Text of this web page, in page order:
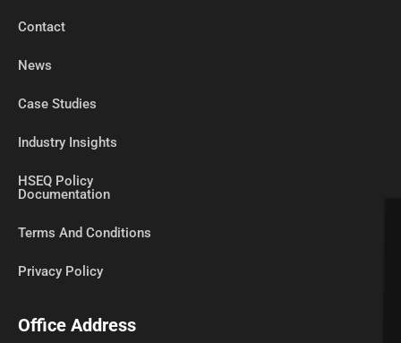
Contact
News
Case Studies
Industry Insights
HSEQ Policy
Documentation
Terms And Conditions
Privacy Policy
Office Address
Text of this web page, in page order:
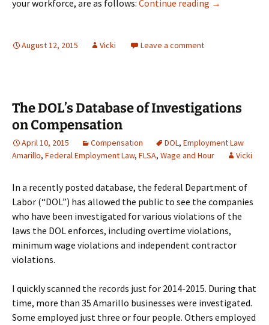
your workforce, are as follows: Continue reading Workplace
→
August 12, 2015 Vicki Leave a comment
The DOL’s Database of Investigations
on Compensation
April 10, 2015 Compensation DOL, Employment Law
Amarillo, Federal Employment Law, FLSA, Wage and Hour Vicki
In a recently posted database, the federal Department of
Labor (“DOL”) has allowed the public to see the companies
who have been investigated for various violations of the
laws the DOL enforces, including overtime violations,
minimum wage violations and independent contractor
violations.
I quickly scanned the records just for 2014-2015. During that
time, more than 35 Amarillo businesses were investigated.
Some employed just three or four people. Others employed
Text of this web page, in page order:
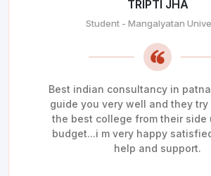
TRIPTI JHA
Student - Mangalyatan
Best indian consultancy in
guide you very well and they try
the best college from their side
budget...i m very happy
help and support.
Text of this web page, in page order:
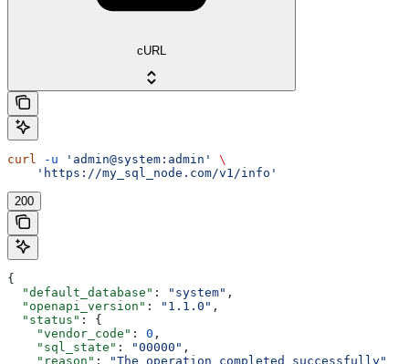
cURL
curl -u 'admin@system:admin'
\
    'https://my_sql_node.com/v1/info'
200
{
  "default_database"
: "system" ,
  "openapi_version"
: "1.1.0" ,
  "status"
: {
    "vendor_code"
: 0 ,
    "sql_state"
: "00000" ,
    "reason"
:
"The operation completed successfully"
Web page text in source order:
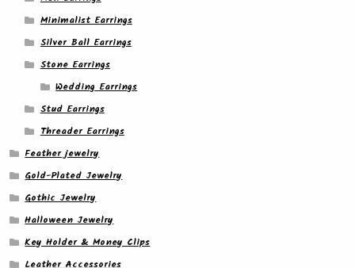
Minimalist Earrings
Silver Ball Earrings
Stone Earrings
Wedding Earrings
Stud Earrings
Threader Earrings
Feather jewelry
Gold-Plated Jewelry
Gothic Jewelry
Halloween Jewelry
Key Holder & Money Clips
Leather Accessories
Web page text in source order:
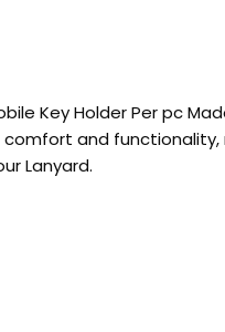
Key Holder Per pc
and
Lanyard.
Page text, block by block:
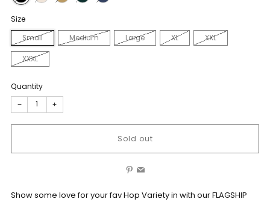
Size
Small Medium Large XL XXL
XXXL
Quantity
− +
Sold out
Show some love for your fav Hop Variety in with our FLAGSHIP
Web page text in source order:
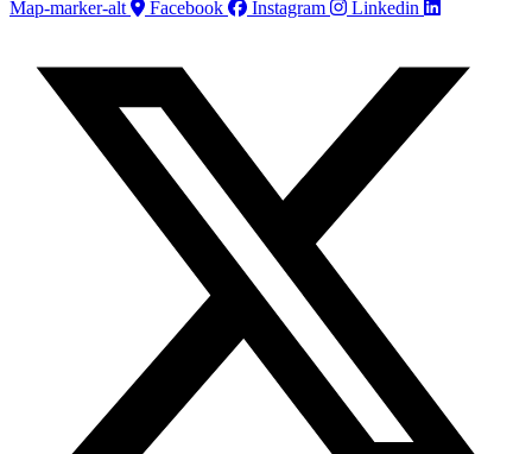
Map-marker-alt
Facebook Instagram Linkedin
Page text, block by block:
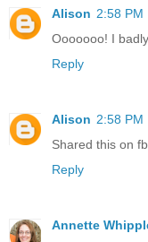
Alison 2:58 PM
Ooooooo! I
Reply
Alison 2:58 PM
Shared this on fb
Reply
Annette
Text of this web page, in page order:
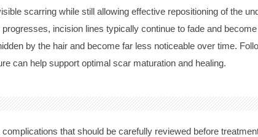
scarring while still allowing effective repositioning of the
incision lines typically continue to fade and become
by the hair and become far less noticeable over time.
can help support optimal scar maturation and healing.
that should be carefully reviewed before
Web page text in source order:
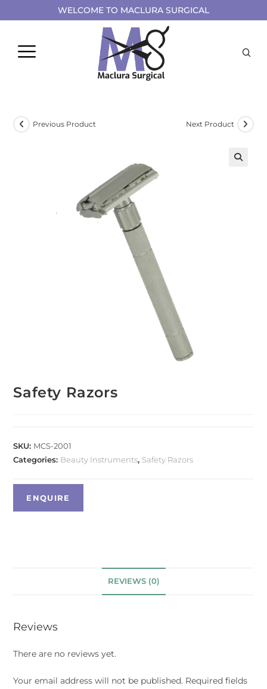
WELCOME TO MACLURA SURGICAL
Previous Product Next Product
Safety Razors
SKU: MCS-2001
Categories: Beauty Instruments, Safety Razors
REVIEWS (0)
Reviews
There are no reviews yet.
Your email address will not be published. Required fields
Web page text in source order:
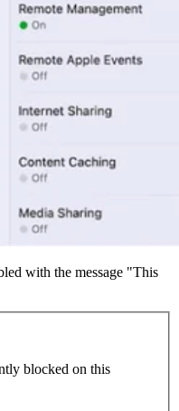
with the message "This
blocked on this
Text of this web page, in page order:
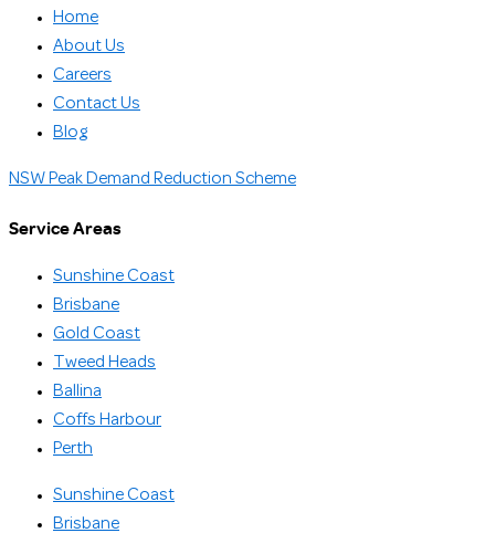
Home
About Us
Careers
Contact Us
Blog
NSW Peak Demand Reduction Scheme
Service Areas
Sunshine Coast
Brisbane
Gold Coast
Tweed Heads
Ballina
Coffs Harbour
Perth
Sunshine Coast
Brisbane

☆ ☆ ☆ ☆

ACTIVITY | Transcribe each line of the material above verbatim, but do not include the images.

TASK ANSWER |
Text of this web page, in page order:
Contact
News
Case Studies
Industry Insights
HSEQ Policy
Documentation
Terms And Conditions
Privacy Policy
Office Address
Text of this web page, in page order:
your workforce, are as follows: Continue reading Workplace
→
August 12, 2015 Vicki Leave a comment
The DOL’s Database of Investigations
on Compensation
April 10, 2015 Compensation DOL, Employment Law
Amarillo, Federal Employment Law, FLSA, Wage and Hour Vicki
In a recently posted database, the federal Department of
Labor (“DOL”) has allowed the public to see the companies
who have been investigated for various violations of the
laws the DOL enforces, including overtime violations,
minimum wage violations and independent contractor
violations.
I quickly scanned the records just for 2014-2015. During that
time, more than 35 Amarillo businesses were investigated.
Some employed just three or four people. Others employed
Text of this web page, in page order:
TRIPTI JHA
Student - Mangalyatan
Best indian consultancy in
guide you very well and they try
the best college from their side
budget...i m very happy
help and support.
Text of this web page, in page order:
cURL
curl -u 'admin@system:admin'
\
    'https://my_sql_node.com/v1/info'
200
{
  "default_database"
: "system" ,
  "openapi_version"
: "1.1.0" ,
  "status"
: {
    "vendor_code"
: 0 ,
    "sql_state"
: "00000" ,
    "reason"
:
"The operation completed successfully"
Web page text in source order:
Minimalist Earrings
Silver Ball Earrings
Stone Earrings
Wedding Earrings
Stud Earrings
Threader Earrings
Feather jewelry
Gold-Plated Jewelry
Gothic Jewelry
Halloween Jewelry
Key Holder & Money Clips
Leather Accessories
Web page text in source order:
Key Holder Per pc
and
Lanyard.
Page text, block by block:
Size
Small Medium Large XL XXL
XXXL
Quantity
− +
Sold out
Show some love for your fav Hop Variety in with our FLAGSHIP
Web page text in source order:
Map-marker-alt
Facebook Instagram Linkedin
Page text, block by block:
Alison 2:58 PM
Ooooooo! I
Reply
Alison 2:58 PM
Shared this on fb
Reply
Annette
Text of this web page, in page order:
scarring while still allowing effective repositioning of the
incision lines typically continue to fade and become
by the hair and become far less noticeable over time.
can help support optimal scar maturation and healing.
that should be carefully reviewed before
Web page text in source order:
WELCOME TO MACLURA SURGICAL
Previous Product Next Product
Safety Razors
SKU: MCS-2001
Categories: Beauty Instruments, Safety Razors
REVIEWS (0)
Reviews
There are no reviews yet.
Your email address will not be published. Required fields
Web page text in source order:
with the message "This
blocked on this
Text of this web page, in page order:
Home
About Us
Careers
Contact Us
Blog
NSW Peak Demand Reduction Scheme
Service Areas
Sunshine Coast
Brisbane
Gold Coast
Tweed Heads
Ballina
Coffs Harbour
Perth
Sunshine Coast
Brisbane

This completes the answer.